[tor/master] Update with code review changes from Nick. - tor-commits

26 Dec 2012

commit bb548134cd4fd7b4b330cea15111ff257859bba8
Author: Mike Perry mikeperry-git@fscked.org
Date:   Wed Oct 31 18:49:49 2012 -0700
Update with code review changes from Nick.
---
 src/or/circuitbuild.c |  113 ++++++++++++++++++++++++++++++++----------------
 src/or/circuitbuild.h |    3 +-
 src/or/config.c       |    3 +-
 src/or/entrynodes.c   |    2 +-
 src/or/entrynodes.h   |    4 +-
 src/or/or.h           |    4 +-
 6 files changed, 83 insertions(+), 46 deletions(-)

diff --git a/src/or/circuitbuild.c b/src/or/circuitbuild.c
index 4e9a974..feb8e9c 100644
--- a/src/or/circuitbuild.c
+++ b/src/or/circuitbuild.c
@@ -994,6 +994,7 @@ pathbias_get_min_circs(const or_options_t *options)
                                    5, INT32_MAX);
 }
+/** The circuit success rate below which we issue a notice */
 static double
 pathbias_get_notice_rate(const or_options_t *options)
 {
@@ -1006,6 +1007,7 @@ pathbias_get_notice_rate(const or_options_t *options)
 }
/* XXXX024 I'd like to have this be static again, but entrynodes.c needs it. */
+/** The circuit success rate below which we issue a warn */
 double
 pathbias_get_warn_rate(const or_options_t *options)
 {
@@ -1018,18 +1020,26 @@ pathbias_get_warn_rate(const or_options_t *options)
 }
/* XXXX024 I'd like to have this be static again, but entrynodes.c needs it. */
+/**
+ * The extreme rate is the rate at which we would drop the guard,
+ * if pb_dropguard is also set. Otherwise we just warn.
+ */
 double
-pathbias_get_crit_rate(const or_options_t *options)

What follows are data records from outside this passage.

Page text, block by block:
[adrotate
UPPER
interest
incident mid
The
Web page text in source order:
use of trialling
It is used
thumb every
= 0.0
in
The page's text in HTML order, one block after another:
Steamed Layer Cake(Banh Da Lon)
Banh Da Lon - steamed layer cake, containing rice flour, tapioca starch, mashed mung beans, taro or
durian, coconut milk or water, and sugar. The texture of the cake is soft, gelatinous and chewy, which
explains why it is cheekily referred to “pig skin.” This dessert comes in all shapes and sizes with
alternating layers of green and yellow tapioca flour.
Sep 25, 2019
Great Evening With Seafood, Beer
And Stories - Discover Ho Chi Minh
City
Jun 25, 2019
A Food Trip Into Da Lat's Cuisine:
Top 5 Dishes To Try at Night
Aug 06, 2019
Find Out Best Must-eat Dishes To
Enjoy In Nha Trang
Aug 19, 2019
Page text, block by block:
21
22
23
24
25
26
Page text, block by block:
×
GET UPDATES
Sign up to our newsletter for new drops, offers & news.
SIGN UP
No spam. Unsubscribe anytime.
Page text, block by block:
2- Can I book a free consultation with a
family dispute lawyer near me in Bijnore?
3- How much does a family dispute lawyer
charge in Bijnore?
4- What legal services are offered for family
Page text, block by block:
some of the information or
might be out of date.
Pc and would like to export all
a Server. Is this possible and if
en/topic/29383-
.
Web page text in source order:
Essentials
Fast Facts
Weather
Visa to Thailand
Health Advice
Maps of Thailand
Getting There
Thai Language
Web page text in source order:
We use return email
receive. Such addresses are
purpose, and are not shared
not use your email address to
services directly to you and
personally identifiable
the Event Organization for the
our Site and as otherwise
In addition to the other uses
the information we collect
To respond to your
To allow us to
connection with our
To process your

+pathbias_get_extreme_rate(const or_options_t *options)
 {
-#define DFLT_PATH_BIAS_CRIT_PCT 30
-  if (options->PathBiasCritRate >= 0.0)
-    return options->PathBiasCritRate;
+#define DFLT_PATH_BIAS_EXTREME_PCT 30
+  if (options->PathBiasExtremeRate >= 0.0)

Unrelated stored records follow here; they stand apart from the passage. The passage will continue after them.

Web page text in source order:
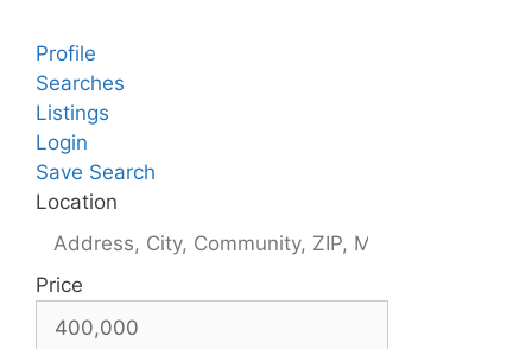
Profile
Searches
Listings
Login
Save Search
Location
Price
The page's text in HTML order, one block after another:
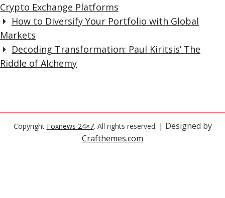
Crypto Exchange Platforms
How to Diversify Your Portfolio with Global
Markets
Decoding Transformation: Paul Kiritsis’ The
Riddle of Alchemy
Copyright Foxnews 24×7. All rights reserved. | Designed by
Crafthemes.com
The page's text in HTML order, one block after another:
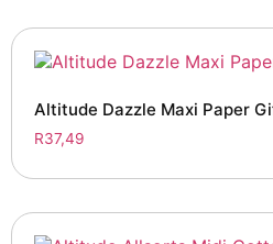
Altitude Dazzle Maxi Paper
R37,49
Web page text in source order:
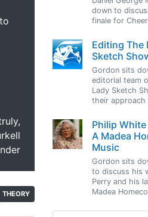
THEORY
down to
finale for
Editing The
Sketch
Gordon sits
editorial team
Lady Sketch
their approach
Philip
A Madea
Music
Gordon sits
to discuss his
Perry and his
Madea
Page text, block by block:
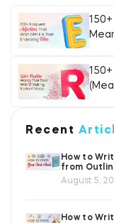
Recent
How to
from
August 5,
How to
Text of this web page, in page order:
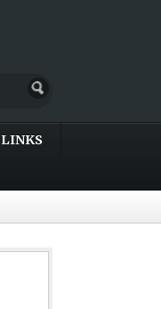
LINKS

+    return options->PathBiasExtremeRate;
   else
-    return networkstatus_get_param(NULL, "pb_critpct",
-                                   DFLT_PATH_BIAS_CRIT_PCT, 0, 100)/100.0;
+    return networkstatus_get_param(NULL, "pb_extremepct",
+                                   DFLT_PATH_BIAS_EXTREME_PCT, 0, 100)/100.0;
 }
/* XXXX024 I'd like to have this be static again, but entrynodes.c needs it. */
+/**
+ * If 1, we actually disable use of guards that fall below
+ * the extreme_pct.
+ */
 int
 pathbias_get_dropguards(const or_options_t *options)
 {
@@ -1041,6 +1051,12 @@ pathbias_get_dropguards(const or_options_t *options)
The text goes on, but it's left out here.